Qu'est-ce qui donc a pu amener Elf et Shell à se
retirer du projet? Difficile à dire. On note cependant
qu'au mois d'octobre dernier, se sont produits au moins
trois événements qui sont de nature à
décourager Shell et Elf à risquer des centaines
de milliards de francs dans l'aventure tchado-camerounaise.
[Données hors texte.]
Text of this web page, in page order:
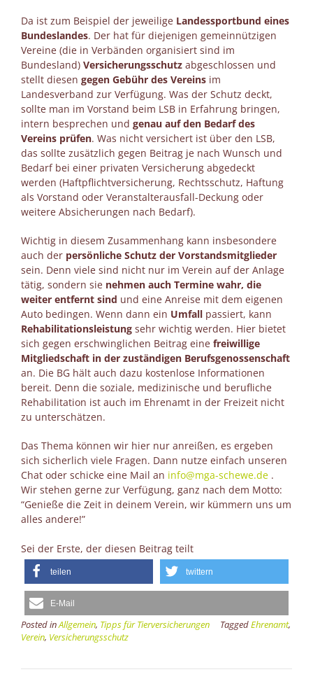
Da ist zum Beispiel der jeweilige Landessportbund eines
Bundeslandes. Der hat für diejenigen gemeinnützigen
Vereine (die in Verbänden organisiert sind im
Bundesland) Versicherungsschutz abgeschlossen und
stellt diesen gegen Gebühr des Vereins im
Landesverband zur Verfügung. Was der Schutz deckt,
sollte man im Vorstand beim LSB in Erfahrung bringen,
intern besprechen und genau auf den Bedarf des
Vereins prüfen. Was nicht versichert ist über den LSB,
das sollte zusätzlich gegen Beitrag je nach Wunsch und
Bedarf bei einer privaten Versicherung abgedeckt
werden (Haftpflichtversicherung, Rechtsschutz, Haftung
als Vorstand oder Veranstalterausfall-Deckung oder
weitere Absicherungen nach Bedarf).
Wichtig in diesem Zusammenhang kann insbesondere
auch der persönliche Schutz der Vorstandsmitglieder
sein. Denn viele sind nicht nur im Verein auf der Anlage
tätig, sondern sie nehmen auch Termine wahr, die
weiter entfernt sind und eine Anreise mit dem eigenen
Auto bedingen. Wenn dann ein Umfall passiert, kann
Rehabilitationsleistung sehr wichtig werden. Hier bietet
sich gegen erschwinglichen Beitrag eine freiwillige
Mitgliedschaft in der zuständigen Berufsgenossenschaft
an. Die BG hält auch dazu kostenlose Informationen
bereit. Denn die soziale, medizinische und berufliche
Rehabilitation ist auch im Ehrenamt in der Freizeit nicht
zu unterschätzen.
Das Thema können wir hier nur anreißen, es ergeben
sich sicherlich viele Fragen. Dann nutze einfach unseren
Chat oder schicke eine Mail an info@mga-schewe.de .
Wir stehen gerne zur Verfügung, ganz nach dem Motto:
“Genieße die Zeit in deinem Verein, wir kümmern uns um
alles andere!”
Sei der Erste, der diesen Beitrag teilt
teilen twittern
E-Mail
Posted inAllgemein, Tipps für Tierversicherungen TaggedEhrenamt,
Verein, Versicherungsschutz
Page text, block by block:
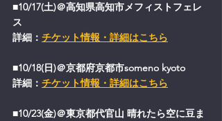
■10/17(土)＠高知県高知市メフィストフェレ
ス
詳細： チケット情報・詳細はこちら
■10/18(日)＠京都府京都市someno kyoto
詳細： チケット情報・詳細はこちら
■10/23(金)＠東京都代官山 晴れたら空に豆ま
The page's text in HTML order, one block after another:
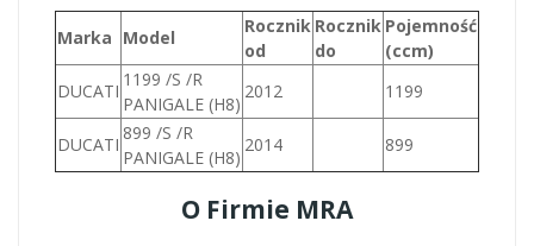
Marka Model
Rocznik
od
Rocznik
do
Pojemność
(ccm)
DUCATI
1199 /S /R
PANIGALE (H8)
2012 1199
DUCATI
899 /S /R
PANIGALE (H8)
2014 899
O Firmie MRA
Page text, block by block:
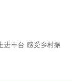
进丰台 感受乡村振
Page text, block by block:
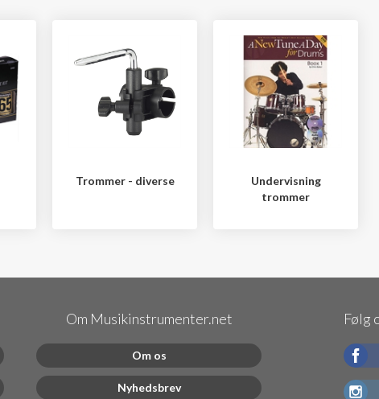
Trommer - diverse
Undervisning
trommer
Om Musikinstrumenter.net
Om os
Nyhedsbrev
Følg
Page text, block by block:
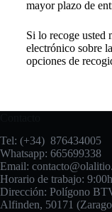
mayor plazo de
Si lo recoge usted
electrónico sobre
opciones de
Tel: (+34) 876434005
Whatsapp: 665699338
Email:
Horario de trabajo:
Dirección: Polígono
Alfinden, 50171
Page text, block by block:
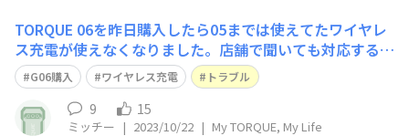
TORQUE 06を昨日購入したら05までは使えてたワイヤレ
ス充電が使えなくなりました。店舗で聞いても対応するワ
イヤレス充電器が分かりかねるとの対応で時間を無駄にし
ました。どなたか対応する市販品のワイヤレス充電器を教
えて下さい。
G06購入 ワイヤレス充電 トラブル
9 15
ミッチー | 2023/10/22 | My TORQUE, My Life
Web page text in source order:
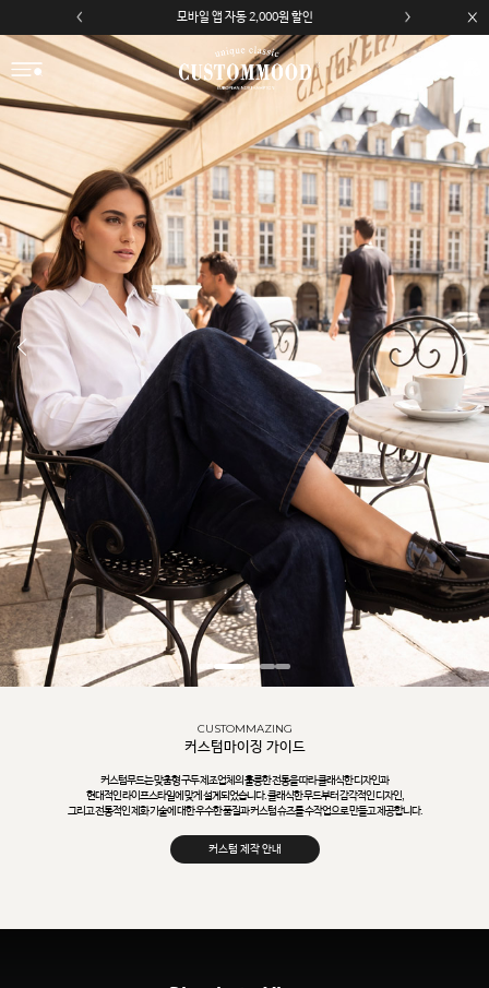
모바일 앱 자동 2,000원 할인
CUSTOMMAZING
커스텀마이징 가이드
커스텀무드는 맞춤형 구두 제조업체의 훌륭한 전통을 따라 클래식한 디자인과
현대적인 라이프스타일에 맞게 설계되었습니다. 클래식한 무드부터 감각적인 디자인,
그리고 전통적인 제화 기술에 대한 우수한 품질과 커스텀 슈즈를 수작업으로 만들고 제공합니다.
커스텀 제작 안내
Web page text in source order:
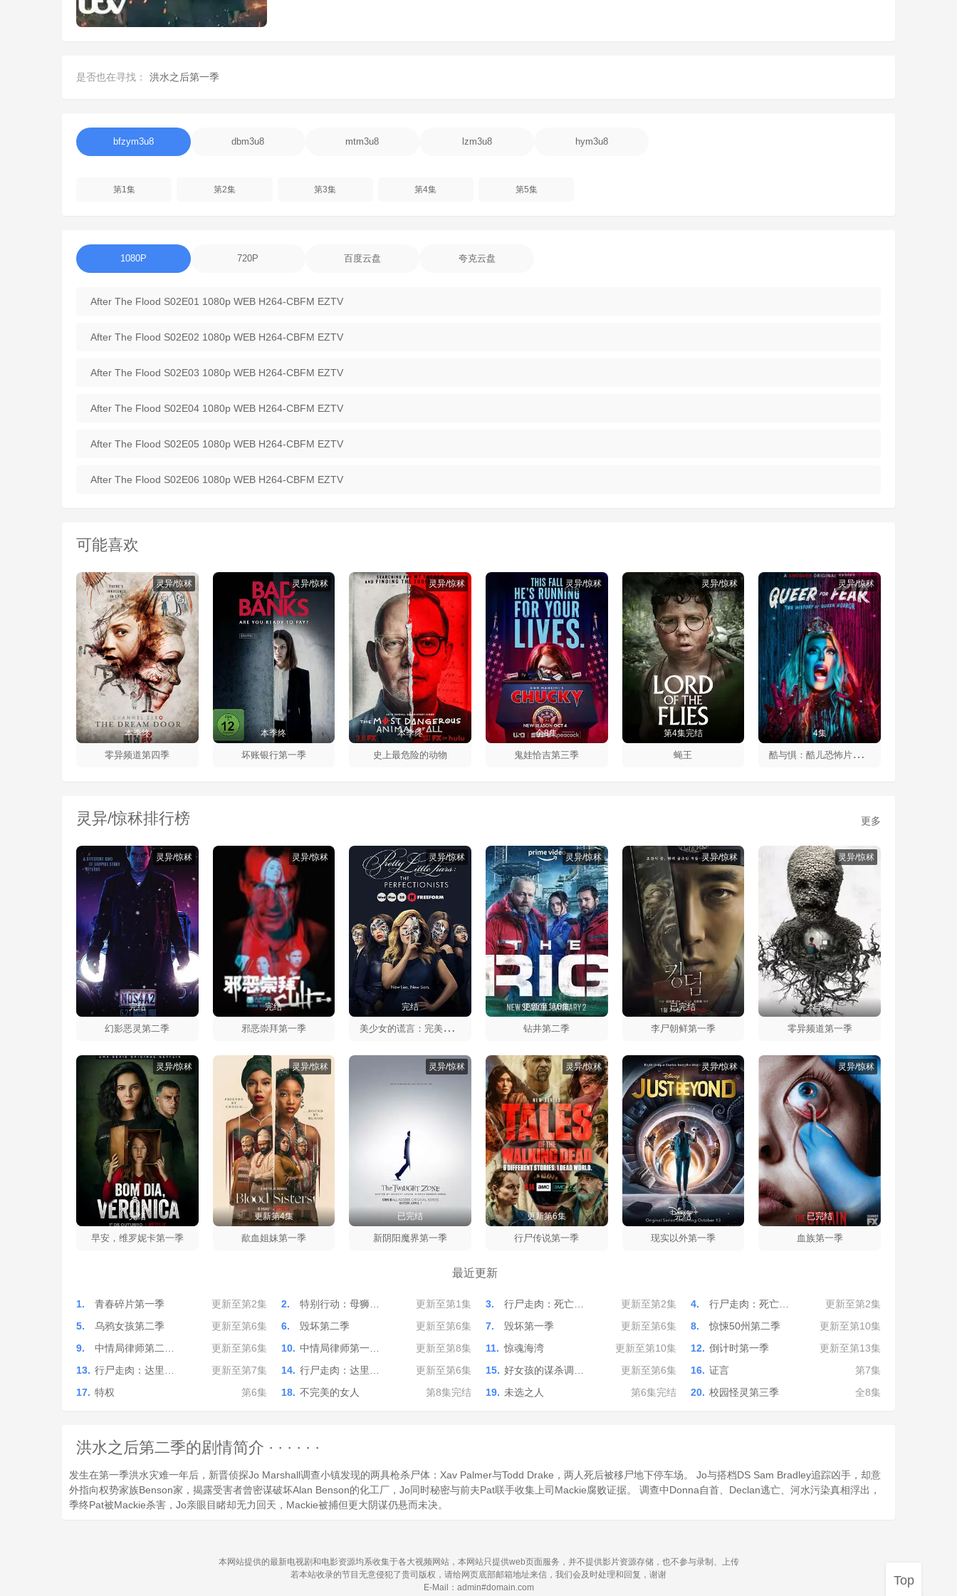
是否也在寻找： 洪水之后第一季
bfzym3u8 dbm3u8 mtm3u8 lzm3u8 hym3u8
第1集 第2集 第3集 第4集 第5集
1080P 720P 百度云盘 夸克云盘
After The Flood S02E01 1080p WEB H264-CBFM EZTV
After The Flood S02E02 1080p WEB H264-CBFM EZTV
After The Flood S02E03 1080p WEB H264-CBFM EZTV
After The Flood S02E04 1080p WEB H264-CBFM EZTV
After The Flood S02E05 1080p WEB H264-CBFM EZTV
After The Flood S02E06 1080p WEB H264-CBFM EZTV
可能喜欢
本季终
灵异/惊秫
零异频道第四季
本季终
灵异/惊秫
坏账银行第一季
本季终
灵异/惊秫
史上最危险的动物
全8集
灵异/惊秫
鬼娃恰吉第三季
第4集完结
灵异/惊秫
蝇王
4集
灵异/惊秫
酷
与惧：酷儿恐怖片的历史第一季
灵异/惊秫排行榜 更多
完结
灵异/惊秫
幻影恶灵第二季
完结
灵异/惊秫
邪恶崇拜第一季
完结
灵异/惊秫
美
少女的谎言：完美主义第一季
更新至第6集
灵异/惊秫
钻井第二季
已完结
灵异/惊秫
李尸朝鲜第一季
本季终
灵异/惊秫
零异频道第一季
完结
灵异/惊秫
早安，维罗妮卡第一季
更新第4集
灵异/惊秫
歃血姐妹第一季
已完结
灵异/惊秫
新阴阳魔界第一季
更新第6集
灵异/惊秫
行尸传说第一季
完结
灵异/惊秫
现实以外第一季
已完结
灵异/惊秫
血族第一季
最近更新
1. 青春碎片第一季 更新至第2集 2. 特别行动：母狮… 更新至第1集 3. 行尸走肉：死亡… 更新至第2集 4. 行尸走肉：死亡…
更新至第2集
5.
乌鸦女孩第二季 更新至第6集 6. 毁坏第二季 更新至第6集 7. 毁坏第一季 更新至第6集 8. 惊悚50州第二季
更新至第10集
9.
中情局律师第二… 更新至第6集 10. 中情局律师第一… 更新至第8集 11. 惊魂海湾 更新至第10集 12. 倒计时第一季
更新至第13集
13. 行尸走肉：达里… 更新至第7集 14. 行尸走肉：达里… 更新至第6集 15. 好女孩的谋杀调… 更新至第6集 16. 证言
第7集
17. 特权 第6集 18. 不完美的女人 第8集完结 19. 未选之人 第6集完结 20. 校园怪灵第三季 全8集
洪水之后第二季的剧情简介 · · · · · ·
发生在第一季洪水灾难一年后，新晋侦探Jo Marshall调查小镇发现的两具枪杀尸体：Xav Palmer与Todd Drake，两人死后被移尸地下停车场。 Jo与搭档DS Sam Bradley追踪凶手，却意
外指向权势家族Benson家，揭露受害者曾密谋破坏Alan Benson的化工厂，Jo同时秘密与前夫Pat联手收集上司Mackie腐败证据。 调查中Donna自首、Declan逃亡、河水污染真相浮出，
季终Pat被Mackie杀害，Jo亲眼目睹却无力回天，Mackie被捕但更大阴谋仍悬而未决。
本网站提供的最新电视剧和电影资源均系收集于各大视频网站，本网站只提供web页面服务，并不提供影片资源存储，也不参与录制、上传
若本站收录的节目无意侵犯了贵司版权，请给网页底部邮箱地址来信，我们会及时处理和回复，谢谢
E-Mail：admin#domain.com
Top
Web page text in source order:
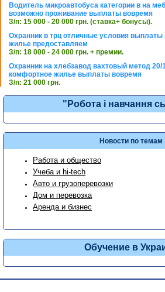
Водитель микроавтобуса категории в на
возможно проживание выплаты вовремя
З/п: 15 000 - 20 000 грн. (ставка+ бонусы).
Охранник в трц отличные условия
жилье предоставляем
З/п: 18 000 - 24 000 грн. + премии.
Охранник на хлебзавод вахтовый метод 20/
комфортное жилье выплаты вовремя
З/п: 21 000 грн.
"Робота і навчання
Новости по темам
Работа и общество
Учеба и hi-tech
Авто и грузоперевозки
Дом и перевозка
Аренда и бизнес
Обучение в
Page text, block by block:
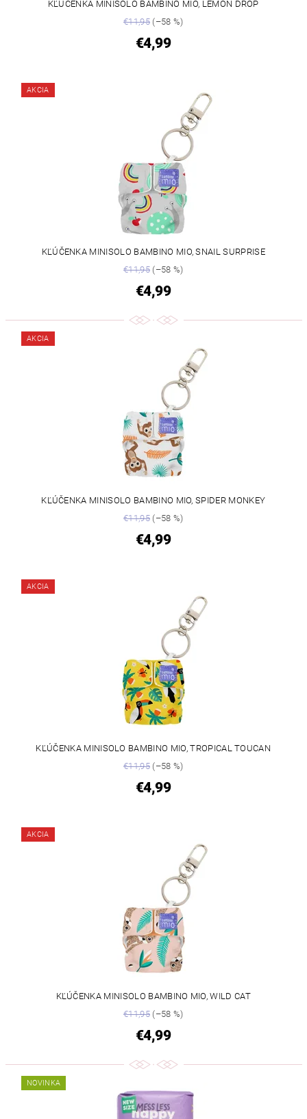
KĽÚČENKA MINISOLO BAMBINO MIO, LEMON DROP
€11,95(–58 %)
€4,99
AKCIA
KĽÚČENKA MINISOLO BAMBINO MIO, SNAIL SURPRISE
€11,95(–58 %)
€4,99
AKCIA
KĽÚČENKA MINISOLO BAMBINO MIO, SPIDER MONKEY
€11,95(–58 %)
€4,99
AKCIA
KĽÚČENKA MINISOLO BAMBINO MIO, TROPICAL TOUCAN
€11,95(–58 %)
€4,99
AKCIA
KĽÚČENKA MINISOLO BAMBINO MIO, WILD CAT
€11,95(–58 %)
€4,99
NOVINKA
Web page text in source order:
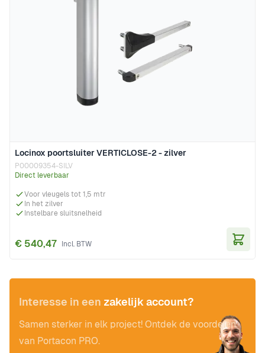
Locinox poortsluiter VERTICLOSE-2 - zilver
P00009354-SILV
Direct leverbaar
Voor vleugels tot 1,5 mtr
In het zilver
Instelbare sluitsnelheid
€ 540,47
Interesse in een zakelijk account?
Samen sterker in elk project! Ontdek de voordelen
van Portacon PRO.
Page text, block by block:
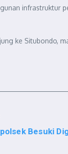
infrastruktur
ke Situbondo,
Besuki
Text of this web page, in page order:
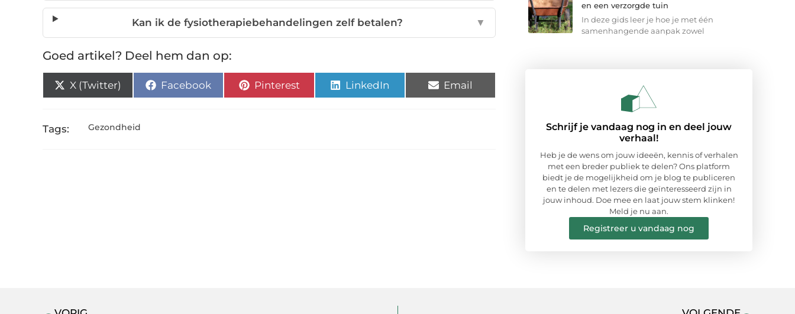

Il y a d'abord eu le dernier classement de Transparency
international qui fait du Cameroun, une fois de plus, le
pays le plus corrompu du monde. Il y a eu aussi le rapport
très critique de l'Assemblée nationale française
sur l'engagement de Elf au Cameroun et au Tchad. Et il y
a surtout eu la reprise des combats au Tchad entre la rébellion
et les forces gouvernementales. Des combats qui indiquent
clairement que la paix indispensable à la bonne conduite
de ce projet n'est pas pour demain.
A ces événements, il faudrait peut-être
aussi ajouter la récente mission au Tchad et au Cameroun,
d'un vice-président de la Banque mondiale, M. Shengman
Zhang, venu se rendre compte sur place des conditions de
réalisation de ce projet. La mission Shengman donnerait-elle
un avis défavorable qui aurait logiquement amené
Elf et Shell à revoir leurs engagements? On ne saurait
le dire.
Tout comme on ne devrait peut-être pas prendre à
la légère la déclaration du gouvernement
tchadien qui voit un complot dans la défection de
Elf et Shell. Surtout quand on sait que dans de puissantes
ONG on pense tout bas que ce projet ne pourrait pas être
mené à bien tant que les modes de gouvernement
n'auront pas changé au Tchad et au Cameroun.
Coup dur
Ce retrait est en tout cas, un coup dur pour les gouvernements
du Tchad et du Cameroun dont la survie dépendait
un peu de la réalisation de ce projet. Elf et Shell
détenaient à elles seules 60% des parts du
projet - soit 40% pour Shell et 20% pour Elf -. Exxon qui
ne détient que 37% des parts peut-il tout seul exécuter
ce projet avec les gouvernements tchadien et camerounais
qui comptent d'ailleurs sur la Banque mondiale pour financer
leur participation? On peut en douter.
Le pipeline Tchad-Cameroun pourrait ainsi avoir connu son
coup d'arrêt. Cette semaine, même si le gouvernement
tchadien «réaffirme sa ferme volonté
de poursuivre, contre vents et marées, la réalisation
de ce projet indispensable au progrès économique
du Tchad, mais aussi de la sous-région.»